Even though there’s a great amount of material and ideas included, it’s all coherent and all together creating something new.

Minna Haukka, Kristin Luke: Mobile Feminist Library, 2018-2021.

The portrait is part of Sasha Huber’s ongoing portraiture series The Firsts which is dedicated to amplifying histories of the first persons from the African Diaspora to have migrated to various European countries in the 19th and 20th centuries. The Firsts researches historical and systemic racism and its debilitating effects on members of the contemporary African Diaspora, with a focus on women being underrepresented throughout history.
Sasha Huber: The Firsts – Edmonia Lewis, Mediabox

Harriet Hill: HOME-ing, 2021. Rachel House: Resistance Sustanence Protection, 2021.


Maria Dunker, Niina Lehtonen Braun, Mimosa Pale, Ilona Valkonen: Pipe Dream, 2021.
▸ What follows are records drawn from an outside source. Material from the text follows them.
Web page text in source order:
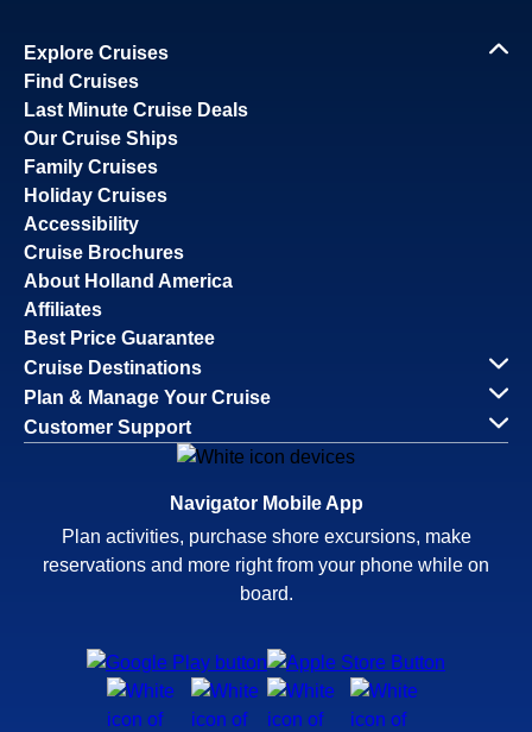
Explore Cruises
Find Cruises
Last Minute Cruise Deals
Our Cruise Ships
Family Cruises
Holiday Cruises
Accessibility
Cruise Brochures
About Holland America
Affiliates
Best Price Guarantee
Cruise Destinations
Plan & Manage Your Cruise
Customer Support
Navigator Mobile App
Plan activities, purchase shore excursions, make
reservations and more right from your phone while on
board.
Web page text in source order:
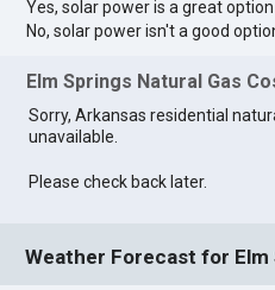
Yes, solar power is a great option
No, solar power isn't a good
Elm Springs Natural Gas
Sorry, Arkansas residential
unavailable.
Please check back later.
Weather Forecast for Elm
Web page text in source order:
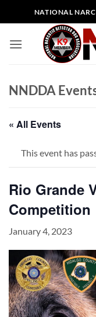
to
NATIONAL
NNDDA
« All Events
This event has
Rio Grande
Competition
January 4, 2023
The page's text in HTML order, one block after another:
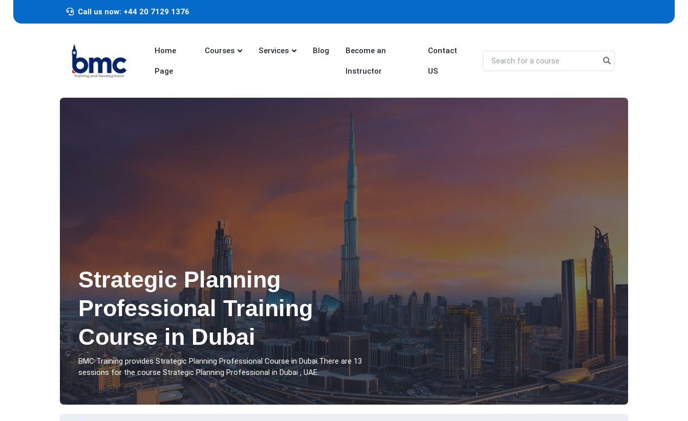
Call us now: +44 20 7129 1376
Home
Page
Courses Services Blog Become an
Instructor
Contact
US
Strategic Planning
Professional Training
Course in Dubai
BMC Training provides Strategic Planning Professional Course in Dubai.There are 13
sessions for the course Strategic Planning Professional in Dubai , UAE.
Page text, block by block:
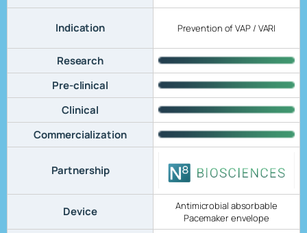
Indication Prevention of VAP / VARI
Research
Pre-clinical
Clinical
Commercialization
Partnership
Device
Antimicrobial absorbable
Pacemaker envelope
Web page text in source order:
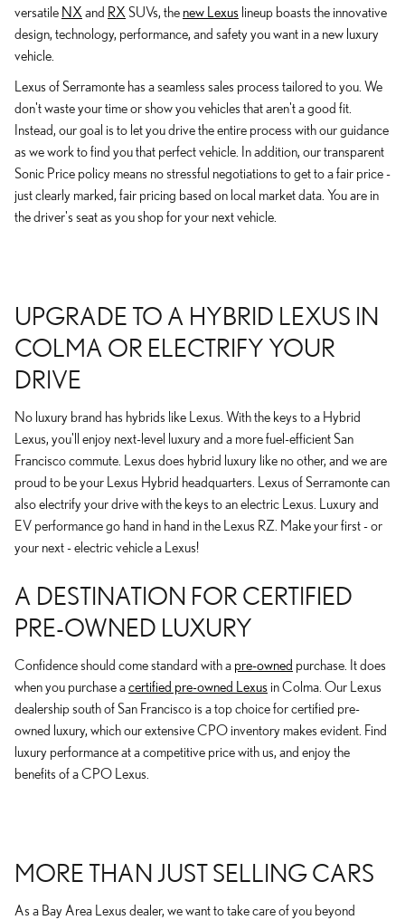
versatile NX and RX SUVs, the new Lexus lineup boasts the innovative
design, technology, performance, and safety you want in a new luxury
vehicle.
Lexus of Serramonte has a seamless sales process tailored to you. We
don't waste your time or show you vehicles that aren't a good fit.
Instead, our goal is to let you drive the entire process with our guidance
as we work to find you that perfect vehicle. In addition, our transparent
Sonic Price policy means no stressful negotiations to get to a fair price -
just clearly marked, fair pricing based on local market data. You are in
the driver's seat as you shop for your next vehicle.
UPGRADE TO A HYBRID LEXUS IN
COLMA OR ELECTRIFY YOUR
DRIVE
No luxury brand has hybrids like Lexus. With the keys to a Hybrid
Lexus, you'll enjoy next-level luxury and a more fuel-efficient San
Francisco commute. Lexus does hybrid luxury like no other, and we are
proud to be your Lexus Hybrid headquarters. Lexus of Serramonte can
also electrify your drive with the keys to an electric Lexus. Luxury and
EV performance go hand in hand in the Lexus RZ. Make your first - or
your next - electric vehicle a Lexus!
A DESTINATION FOR CERTIFIED
PRE-OWNED LUXURY
Confidence should come standard with a pre-owned purchase. It does
when you purchase acertified pre-owned Lexus in Colma. Our Lexus
dealership south of San Francisco is a top choice for certified pre-
owned luxury, which our extensive CPO inventory makes evident. Find
luxury performance at a competitive price with us, and enjoy the
benefits of a CPO Lexus.
MORE THAN JUST SELLING CARS
As a Bay Area Lexus dealer, we want to take care of you beyond

Niina Lehtonen Braun: My Body is my primary studio, 2021 ja Die Handelserin / The Palmreader (collage, detail)


Emily Mulenga: It Gets Lighter From Here (2020)

Artist and survival skills enthusiast Anna Chrystal Stephens is enthuastic about foraging and hedgerow foods in the context of living strategies, modern rural survival techniques, art practice and land relationships. Her works include advice for beginners, ancient ways, connecting with habitat and folk history.

The extensions of companies go furher over artistic boundaries too, there’s also theatre and events attached. Theatre Vendetta and Decent Women will break out of boxes at gallery on Sat 18.9.2021 at 19, Thu 23.9.2021 at 19 and Mon 27.9.2021 at 19. In the performance of the two feminist groups improvisational theater, dance, performance, and visual arts are combined into one performance. ”The works presented during the evening deal with various representations of (female) gender and (female) body. The scenes created by the artists introduce the spectators to the impossibility of womanhood throughout history from the imagery of classical fine arts all the way to the conventions of modern Finnish society.”, the exhibitions text says.
There are no firm rules, suggests Anna Crystal Stephens in her book A Sick Logic. In the reality of changed conditions and self-destructive present, we just need to abandon the whole old narration and the old goals so far, start forming new, and flourish with the nature.
Because it’s the only way.
.
.
.
Companions is an exhibition that is rooted in the Feminist Library. Open since 1975 and recently relocated to Peckham, South London, the Library is a large archive collection of feminist literature, and an autonomous, intersectional, trans-inclusive, non-sectarian community space for the exploration of feminism.
The public program of screenings, talks and performances will run alongside the exhibition, exploring how the term companions can also include international solidarities.
Artists and collectives include Niina Lehtonen Braun, Maria Duncker, Minna Haukka, Harriet Hill, Rachael House, Jasmine Johnson, Heidi Kilpeläinen, Kristin Luke, Maria Mahfooz, Emily Mulenga, Mimosa Pale, Rachel Pimm, Sister Library Mumbai, Anna Chrystal Stephens, Ilona Valkonen, Alice May Williams, Feminist Library and Queer Zine Library.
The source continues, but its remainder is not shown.